The US Supreme Court has set a broad standard under the Federal Gun Control Act when it comes to barring those convicted of misdemeanor domestic violence charges from owning or dealing in guns.
In a unanimous decision, the Court held that very little force – essentially, that needed to convict someone for common-law battery (pushing, slapping, etc.) was sufficient as part of a domestic abuse charge to trigger the conditions of the law.
Writing for the majority, Justice Sotomayor deferred to social experts' descriptions of patterns of abuse in reaching the Court's decision. Justice Scalia, and Justices Alito and Thomas agreed with the ruling but concurred in separate opinions, wondering – without actually dissenting in this case – if Congress was too vague or set too low a bar.

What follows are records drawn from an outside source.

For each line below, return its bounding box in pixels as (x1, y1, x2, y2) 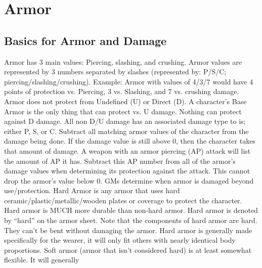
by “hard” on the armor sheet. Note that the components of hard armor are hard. (4, 215, 257, 226)
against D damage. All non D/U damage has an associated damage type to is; (4, 116, 246, 126)
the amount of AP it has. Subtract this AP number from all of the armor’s (4, 155, 236, 166)
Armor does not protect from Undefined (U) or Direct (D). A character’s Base (4, 96, 247, 106)
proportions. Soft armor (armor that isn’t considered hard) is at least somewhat (4, 244, 252, 255)
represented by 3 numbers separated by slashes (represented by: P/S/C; (4, 66, 227, 77)
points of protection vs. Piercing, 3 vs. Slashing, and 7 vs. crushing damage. (4, 86, 239, 97)
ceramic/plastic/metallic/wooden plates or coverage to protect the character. (4, 195, 242, 205)
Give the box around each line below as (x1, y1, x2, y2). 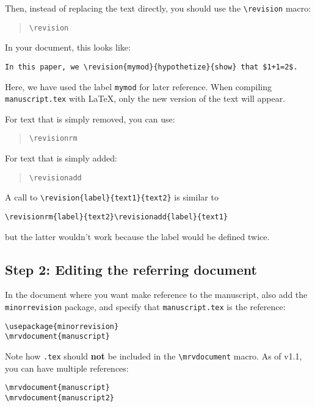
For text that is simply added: (5, 152, 117, 165)
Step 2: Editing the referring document (5, 260, 257, 278)
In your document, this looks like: (5, 41, 131, 54)
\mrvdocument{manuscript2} (5, 393, 114, 402)
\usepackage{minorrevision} (5, 322, 119, 331)
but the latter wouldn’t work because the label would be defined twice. (5, 230, 270, 242)
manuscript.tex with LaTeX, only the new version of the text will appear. (5, 92, 286, 105)
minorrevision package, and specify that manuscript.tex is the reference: (5, 300, 286, 313)
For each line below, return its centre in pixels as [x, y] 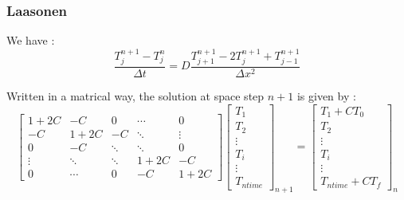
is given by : [326, 96]
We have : [31, 40]
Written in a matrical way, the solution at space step [135, 96]
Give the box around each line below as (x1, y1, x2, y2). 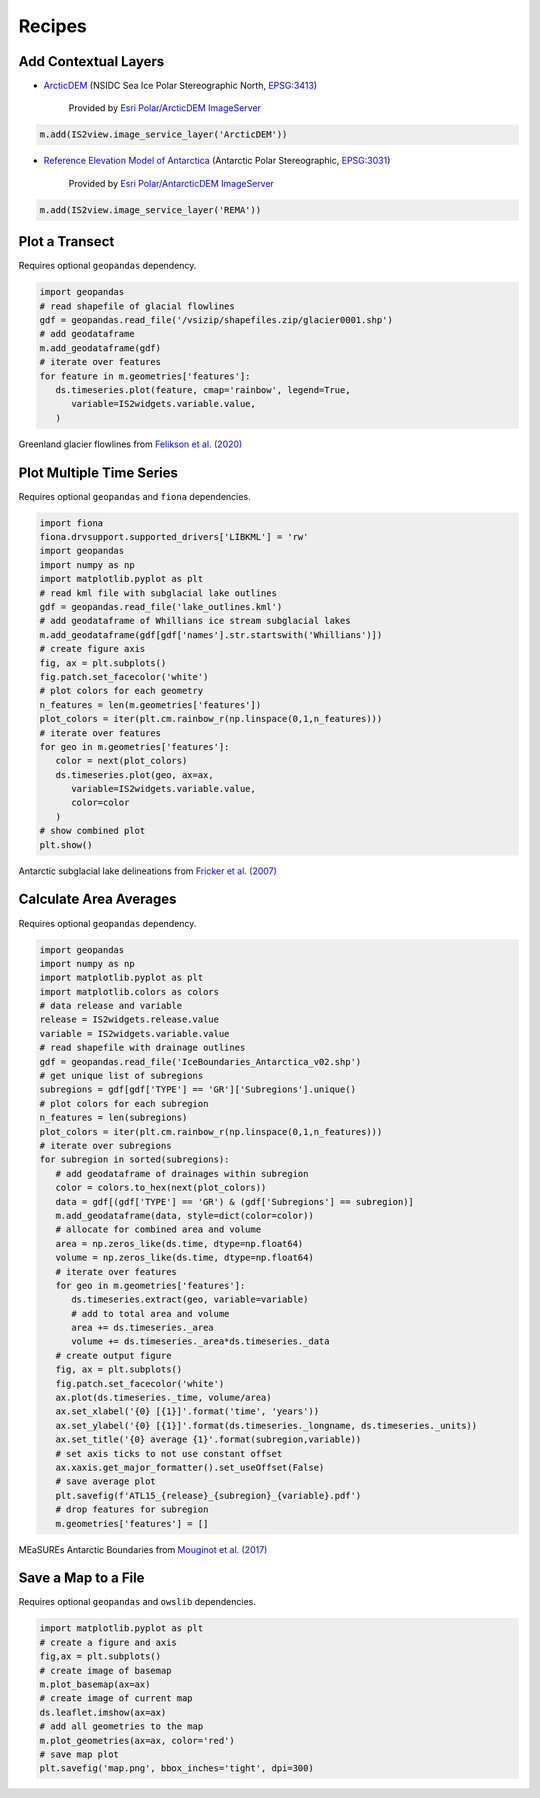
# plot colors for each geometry (39, 685, 204, 697)
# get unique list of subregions (39, 1070, 204, 1082)
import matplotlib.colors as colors (39, 986, 220, 997)
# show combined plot (39, 825, 146, 837)
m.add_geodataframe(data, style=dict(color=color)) (55, 1210, 314, 1221)
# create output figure (55, 1350, 172, 1361)
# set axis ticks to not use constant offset (55, 1448, 283, 1459)
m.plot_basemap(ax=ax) (39, 1678, 151, 1690)
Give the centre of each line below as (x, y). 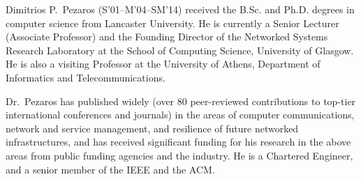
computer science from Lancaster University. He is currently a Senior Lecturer (172, 23)
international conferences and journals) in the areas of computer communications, (180, 115)
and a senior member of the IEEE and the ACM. (110, 169)
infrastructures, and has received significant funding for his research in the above (178, 142)
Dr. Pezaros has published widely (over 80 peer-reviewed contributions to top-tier (181, 101)
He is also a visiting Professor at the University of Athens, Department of (163, 64)
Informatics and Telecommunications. (86, 77)
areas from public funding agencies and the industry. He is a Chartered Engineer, (179, 155)
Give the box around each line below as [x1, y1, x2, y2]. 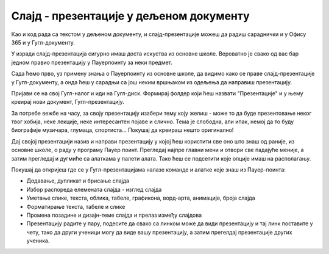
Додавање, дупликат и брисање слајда [26, 177, 130, 184]
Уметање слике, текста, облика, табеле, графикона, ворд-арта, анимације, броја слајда [26, 194, 255, 201]
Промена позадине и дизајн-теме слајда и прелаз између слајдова [26, 211, 202, 219]
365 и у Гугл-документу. [11, 38, 76, 46]
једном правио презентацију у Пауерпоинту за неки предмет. [11, 59, 173, 66]
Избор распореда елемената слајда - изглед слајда [26, 186, 162, 193]
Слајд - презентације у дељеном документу [11, 9, 250, 23]
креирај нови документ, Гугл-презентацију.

This is, IMHO, a big victory for domestic abuse victims and for responsible gun control, and it once again affirms that the Court is okay with valid gun control legislation at both the state and federal levels.
I agree. I like this decision a lot.
Good because I have feeling we're not going to like the Hobby Lobby decision.
FM Broadcasting equipment?
Does anyone have a lead on used broadcasting equipment or audio studio expertise? We have the opportunity to have a low wattage FM radio station for citizen groups here in pueblo. We know very little about it. Thanks.